We had the first meeting of our cardiac modelling journal club yesterday, and we looked at this paper by C. Frank Starmer from 2002.

The paper was investigating "Sanderson's paradox", whereby drugs intended to treat cardiac arrhythmia actually increased the incidence of sudden cardiac death in patients, even though they displayed what were thought to be anti-arrhythmic properties in single cells. (Incidentally, I think "paradox" is an overly dramatic word for "we discovered that we were wrong about something"). He was looking specifically at sodium blockers, because they were common anti-arrhythmic drugs.

He first describes a method for modelling drug block: it has been observed that sodium blockers are more effective when the heart is paced faster. This would suggest that the drug might bind only to the open ion channel. He formulated this as an extra gate on the sodium channel in addition to the h, m, and j gates.

He next talks about the refractory interval, which is the length of time a cell spends being unable to depolarise again after the initial stimulus. It was generally considered that increasing the refractory interval would be anti-arrhythmic, because it would make the cell less vulnerable to being stimulated by some random event.
So the thought was that you'd start with this:



And then your drug would change it to this:



Judging by the results of these drugs in humans, however, it looks like this isn't what happens on a larger scale. Starmer then looked at a group of cells arranged in a 1-dimensional cable, and talked about finding a different definition for the vulnerable period, based on the properties of the whole cable.

Usually when you apply an electrical stimulus (S1) (like you'd get during a heartbeat) to the end of a 1D cable, like so:




You get a wave propagating away from the stimulus, as expected:



This is all fine and normal, but what if you had a second stimulus (S2) outside of the usual time and place of stimulation?

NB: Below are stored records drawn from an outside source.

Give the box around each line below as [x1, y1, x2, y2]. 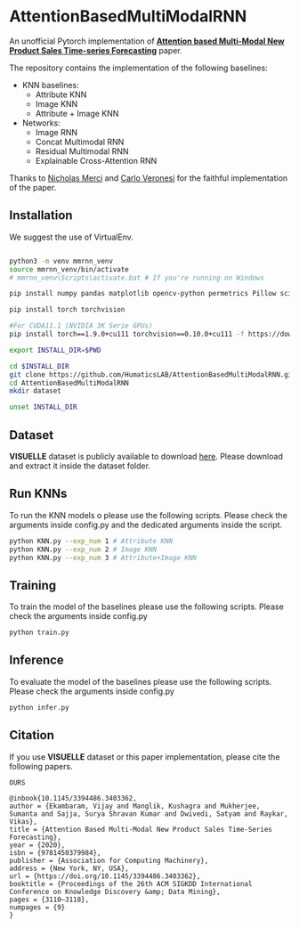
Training [9, 577, 57, 593]
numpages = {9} [9, 902, 66, 912]
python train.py [9, 628, 69, 638]
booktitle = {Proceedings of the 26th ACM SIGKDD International [9, 879, 253, 888]
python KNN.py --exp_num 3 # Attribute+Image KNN [9, 553, 198, 562]
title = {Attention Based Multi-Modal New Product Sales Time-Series [9, 825, 273, 834]
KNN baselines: [21, 79, 79, 90]
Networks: [21, 118, 61, 128]
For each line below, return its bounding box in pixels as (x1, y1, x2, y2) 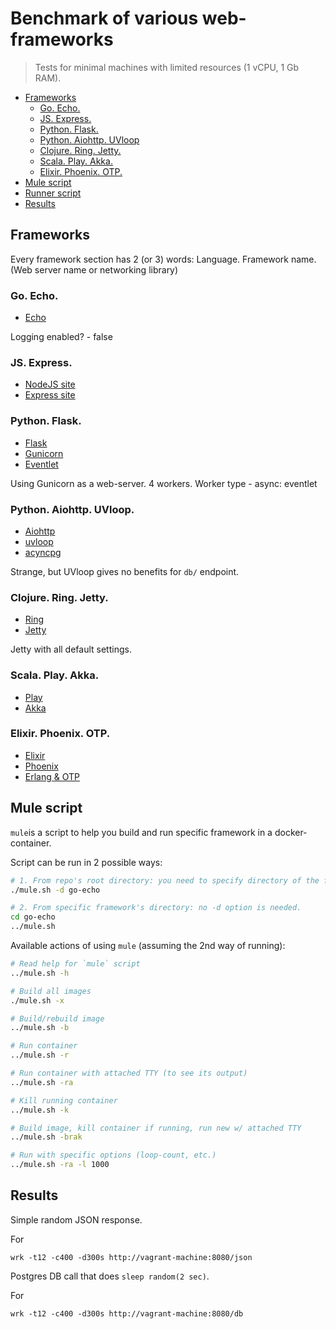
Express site (24, 389, 76, 401)
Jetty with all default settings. (10, 643, 132, 656)
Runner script (24, 187, 82, 199)
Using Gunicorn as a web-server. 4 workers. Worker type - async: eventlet (10, 477, 318, 489)
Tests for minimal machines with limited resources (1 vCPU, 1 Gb (34, 61, 300, 73)
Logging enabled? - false (10, 331, 113, 343)
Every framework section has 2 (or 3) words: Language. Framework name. (10, 253, 317, 265)
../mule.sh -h (10, 968, 70, 978)
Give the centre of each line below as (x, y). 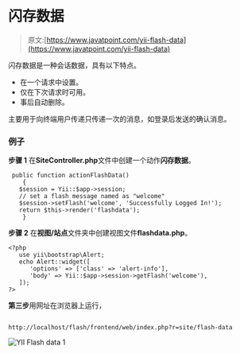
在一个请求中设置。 (51, 82)
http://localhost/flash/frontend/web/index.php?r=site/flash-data (120, 328)
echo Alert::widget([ (54, 262)
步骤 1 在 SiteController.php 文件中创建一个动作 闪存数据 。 (102, 161)
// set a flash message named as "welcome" (92, 196)
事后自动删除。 (44, 102)
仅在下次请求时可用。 (54, 91)
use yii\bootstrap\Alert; (62, 255)
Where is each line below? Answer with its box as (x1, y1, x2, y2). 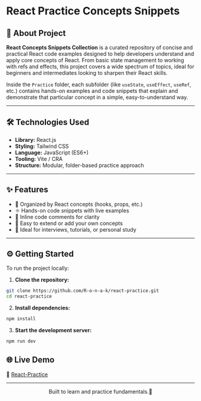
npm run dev (6, 338, 36, 345)
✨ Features (6, 184, 48, 195)
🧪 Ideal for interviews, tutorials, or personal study (14, 226, 136, 233)
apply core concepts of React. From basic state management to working (6, 57, 184, 63)
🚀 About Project (6, 28, 66, 38)
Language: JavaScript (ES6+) (14, 148, 89, 156)
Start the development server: (14, 327, 92, 334)
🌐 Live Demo (6, 355, 55, 365)
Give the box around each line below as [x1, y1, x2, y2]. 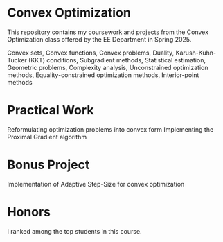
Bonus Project [7, 157, 90, 173]
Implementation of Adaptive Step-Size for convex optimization [7, 180, 185, 188]
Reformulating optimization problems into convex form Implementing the [7, 125, 214, 133]
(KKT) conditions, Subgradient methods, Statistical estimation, [28, 55, 206, 64]
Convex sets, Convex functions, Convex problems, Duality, [7, 49, 175, 57]
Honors [7, 205, 51, 220]
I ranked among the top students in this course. [7, 227, 142, 235]
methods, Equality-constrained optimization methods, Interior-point [7, 71, 199, 79]
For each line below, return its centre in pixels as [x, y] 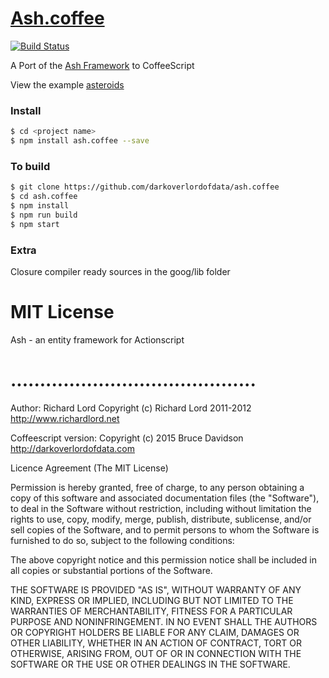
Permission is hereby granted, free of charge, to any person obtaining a [157, 487]
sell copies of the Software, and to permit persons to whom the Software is [165, 529]
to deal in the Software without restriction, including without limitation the [161, 508]
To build [30, 166]
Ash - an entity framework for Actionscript [97, 339]
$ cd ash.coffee [44, 197]
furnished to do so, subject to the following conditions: [122, 540]
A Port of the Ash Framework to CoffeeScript [102, 65]
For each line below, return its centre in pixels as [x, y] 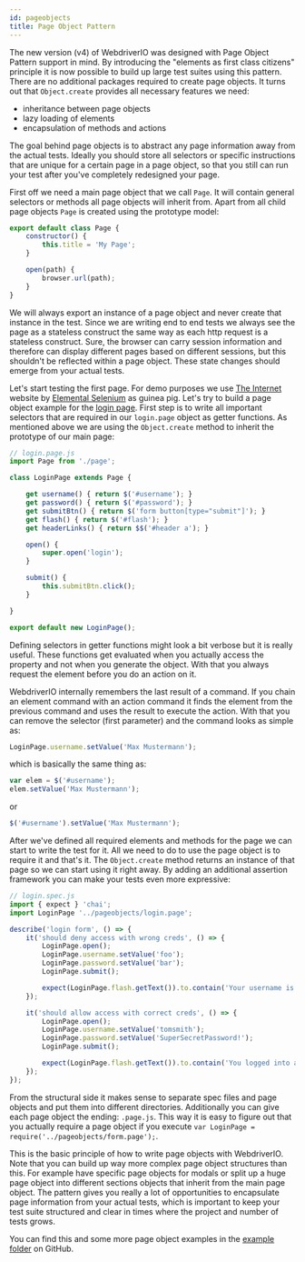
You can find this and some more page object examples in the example [142, 1238]
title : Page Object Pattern [63, 26]
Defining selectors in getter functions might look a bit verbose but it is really [151, 645]
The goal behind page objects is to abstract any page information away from [152, 145]
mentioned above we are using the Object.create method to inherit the [142, 426]
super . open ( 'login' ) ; [83, 553]
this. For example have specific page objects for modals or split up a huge [148, 1173]
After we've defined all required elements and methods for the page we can [151, 841]
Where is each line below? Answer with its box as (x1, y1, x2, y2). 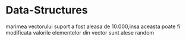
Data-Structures (5, 4, 88, 17)
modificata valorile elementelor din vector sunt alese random (5, 29, 155, 36)
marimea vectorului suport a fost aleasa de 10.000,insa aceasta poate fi (5, 23, 181, 30)
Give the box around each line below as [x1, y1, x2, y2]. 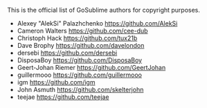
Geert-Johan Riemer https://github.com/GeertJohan [17, 64, 166, 71]
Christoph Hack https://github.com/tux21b [17, 34, 138, 42]
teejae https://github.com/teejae [17, 93, 109, 101]
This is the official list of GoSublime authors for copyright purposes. [7, 6, 201, 14]
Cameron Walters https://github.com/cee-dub [17, 27, 148, 35]
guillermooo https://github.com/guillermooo [17, 71, 142, 79]
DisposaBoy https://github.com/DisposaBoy [17, 56, 143, 64]
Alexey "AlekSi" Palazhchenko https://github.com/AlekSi [17, 19, 178, 27]
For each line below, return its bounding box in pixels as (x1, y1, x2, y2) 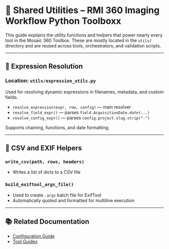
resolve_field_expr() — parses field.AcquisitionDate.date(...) (12, 109, 150, 115)
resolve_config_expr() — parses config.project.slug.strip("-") (12, 115, 150, 121)
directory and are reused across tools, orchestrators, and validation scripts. (5, 42, 161, 48)
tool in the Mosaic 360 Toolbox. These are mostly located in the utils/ (5, 37, 152, 43)
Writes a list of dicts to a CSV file (12, 169, 81, 175)
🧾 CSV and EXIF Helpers (5, 144, 82, 153)
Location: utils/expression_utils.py (5, 77, 96, 84)
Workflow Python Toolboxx (5, 15, 122, 27)

You'd either get a wave propagating backwards along the cable:



or waves going in both directions:



In 1D, having an aberrant wave that propagates in one direction only is a pro-arrhythmic marker, because it could lead to a re-entrant arrhythmia in the whole heart. It's important, therefore, to work out what amount of drug block is going to cause unidirectional propagation and what amount bidirectional, and to redefine the "vulnerable period" as a property of the propagating wave. The vulnerable period depends on such things as the distance and time between S1 and S2, the speed of the wave, and the sodium channel availability.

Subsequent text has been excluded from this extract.